При этом способ получения биомассы энтеробактерий может быть реализован в биореакторе с общим объём 1000 л и максимальный рабочим объёмом в конце культивирования от 140 до 450 л.
При этом способ получения биомассы энтеробактерий может быть реализован при условии, что процесс культивирования проводят при отсутствии пептона в исходной питательной среде и подпитке.
При этом способ получения биомассы энтеробактерий может быть реализован при предварительной стерилизации раствора хлорида натрия в реакторе при 120 градусах Цельсия в течение 60 мин, в количестве 90-300 л.
В связи с тем, что в предлагаемом способе конечный объём ферментационной жидкости увеличивается по ходу процесса культивирования до 1,5 раз по сравнению с исходным объёмом культивирования, для оценки урожая биомассы используется показатель общего съёма урожая, равный произведению действующей концентрации микроорганизмов на рабочий объём в реакторе в данный момент времени, триллионы клеток/биореактор. Примеры реализации приведены ниже.
Влияние пропорции добавленной первоначально концентрированной подпитки при последующей подпитке растущих культур микроорганизмов с разными скоростями подпитки для разных исходных объёмов согласно предлагаемому способу позволило получить кривые с оптимумами накопления биомассы, в триллионах клеток на биореактор в зависимости от процентного содержания подпитки, добавленной в реактор перед посевом, Фиг. 1 и 2. Оптимальные пропорции добавленной подпитки находятся в пределах 33,3%-66,7%, что по предлагаемому способу позволяет увеличить в 1,5-2 раза съём урожая биомассы для E.coli и в 1,4-1,65 раза для Salmonella по сравнению с имеющейся технологией.
Сущность изобретения заключается в том, что с целью повышения урожая при ферментациях.
Процесс культивирования проводят при отсутствии дорогостоящего пептона в исходной питательной среде и подпитке.

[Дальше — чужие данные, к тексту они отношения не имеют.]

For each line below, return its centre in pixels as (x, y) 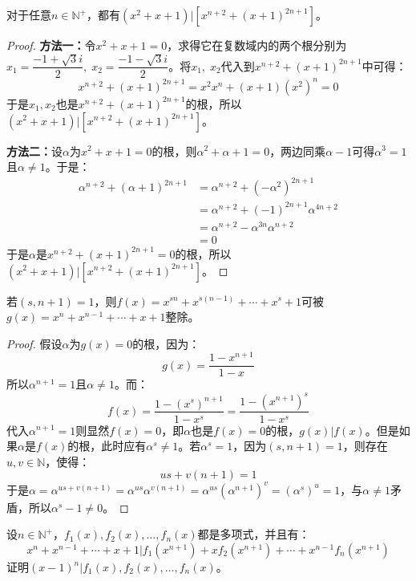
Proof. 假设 (34, 343)
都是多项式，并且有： (254, 534)
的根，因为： (166, 343)
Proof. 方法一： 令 (51, 45)
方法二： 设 (34, 150)
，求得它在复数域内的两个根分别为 (257, 45)
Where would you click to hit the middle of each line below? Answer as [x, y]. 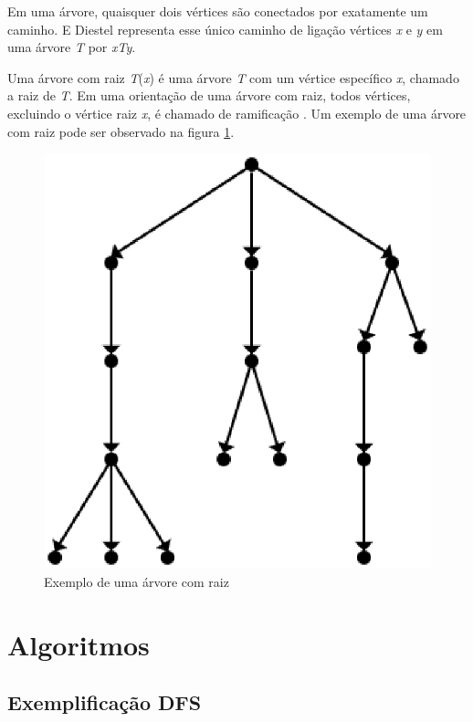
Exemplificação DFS [105, 702]
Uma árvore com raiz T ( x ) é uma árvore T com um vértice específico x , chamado [233, 77]
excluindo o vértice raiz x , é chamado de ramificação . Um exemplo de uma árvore [237, 113]
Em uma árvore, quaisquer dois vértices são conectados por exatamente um [218, 11]
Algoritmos [79, 644]
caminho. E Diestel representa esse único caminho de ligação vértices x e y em [225, 29]
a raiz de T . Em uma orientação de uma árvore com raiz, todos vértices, [209, 95]
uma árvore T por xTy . [72, 47]
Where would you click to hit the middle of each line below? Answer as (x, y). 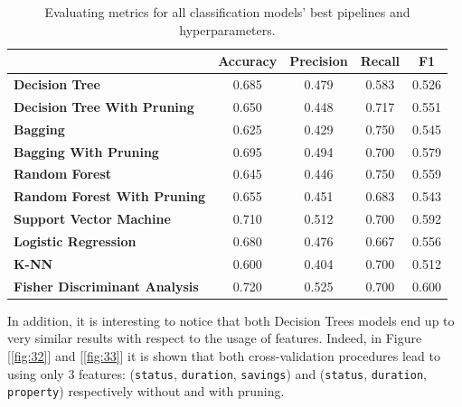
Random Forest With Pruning (110, 196)
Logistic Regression (75, 240)
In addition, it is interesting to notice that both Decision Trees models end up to (231, 320)
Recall (380, 61)
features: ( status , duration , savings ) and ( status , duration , (253, 373)
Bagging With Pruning (86, 151)
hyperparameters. (227, 29)
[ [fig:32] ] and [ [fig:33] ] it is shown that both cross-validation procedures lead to (224, 355)
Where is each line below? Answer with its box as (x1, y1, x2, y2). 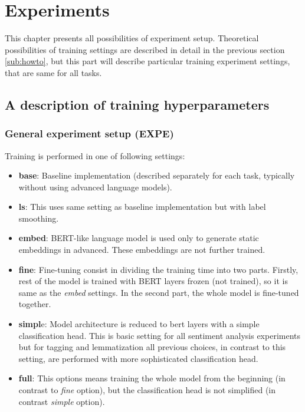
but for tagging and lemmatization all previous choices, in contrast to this (18, 341, 286, 353)
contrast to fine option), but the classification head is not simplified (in (18, 384, 276, 395)
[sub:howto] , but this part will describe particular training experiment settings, (5, 55, 290, 67)
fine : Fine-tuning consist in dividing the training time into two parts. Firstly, (18, 263, 299, 275)
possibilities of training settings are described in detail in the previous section (5, 43, 285, 55)
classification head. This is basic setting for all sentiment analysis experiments (18, 329, 300, 341)
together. (18, 298, 51, 310)
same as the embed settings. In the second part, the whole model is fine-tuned (18, 286, 299, 298)
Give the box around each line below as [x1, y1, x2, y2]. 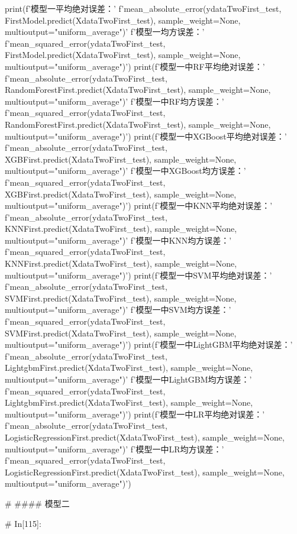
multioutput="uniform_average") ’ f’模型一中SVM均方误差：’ [5, 303, 231, 316]
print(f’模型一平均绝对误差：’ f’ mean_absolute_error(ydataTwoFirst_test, [5, 2, 282, 14]
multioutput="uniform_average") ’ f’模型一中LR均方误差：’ [5, 442, 224, 455]
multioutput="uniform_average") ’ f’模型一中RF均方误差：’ [5, 95, 224, 107]
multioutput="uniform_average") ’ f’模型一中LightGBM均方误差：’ [5, 373, 252, 385]
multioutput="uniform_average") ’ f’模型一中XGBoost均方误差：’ [5, 164, 246, 177]
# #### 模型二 [5, 497, 70, 509]
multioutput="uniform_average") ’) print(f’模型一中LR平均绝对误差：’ [5, 407, 265, 420]

Процесс культивирования проводят в диапазоне pH 6,5-7,0 при добавлении 10% раствора NaOH по показаниям датчика pH - с преимуществом для низких значений.

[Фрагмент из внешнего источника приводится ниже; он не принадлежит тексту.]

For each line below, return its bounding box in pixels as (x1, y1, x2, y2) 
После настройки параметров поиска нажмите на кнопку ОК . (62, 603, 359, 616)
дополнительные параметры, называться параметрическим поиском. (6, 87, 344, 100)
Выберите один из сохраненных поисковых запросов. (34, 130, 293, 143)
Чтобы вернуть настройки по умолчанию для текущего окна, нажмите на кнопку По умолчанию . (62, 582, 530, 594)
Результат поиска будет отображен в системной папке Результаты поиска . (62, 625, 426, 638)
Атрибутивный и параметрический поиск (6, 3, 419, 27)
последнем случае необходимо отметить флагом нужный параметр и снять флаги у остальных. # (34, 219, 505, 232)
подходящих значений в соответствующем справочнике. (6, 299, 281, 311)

В начале процесса культивирования используется следующая схема приготовления питательной среды перед засевом биореактора: раствор хлорида натрия (0,9% раствор хлористого натрия), предварительно простерилизованный при 120 градусах Цельсия в реакторе, в количестве 90-300 л смешивается с концентратом питательной среды (Подпиткой), в диапазоне соотношений от 5:1 до 2,5:1, где 5 и 2,5, соответственно, доли раствора хлористого натрия для нижнего и верхнего значения исходного объёма раствора хлористого натрия в реакторе, с последующим посевом микроорганизмами.
Подпитка имеет следующий состав на 1 л: 0,1 кг сухой глюкозы, до 1 л основного перевара Хоттингера с содержанием аминного азота 1000 мг%, 0,005 кг натрия фосфорнокислого 12-водного, 0,0015 кг магния сернокислого 7-водного.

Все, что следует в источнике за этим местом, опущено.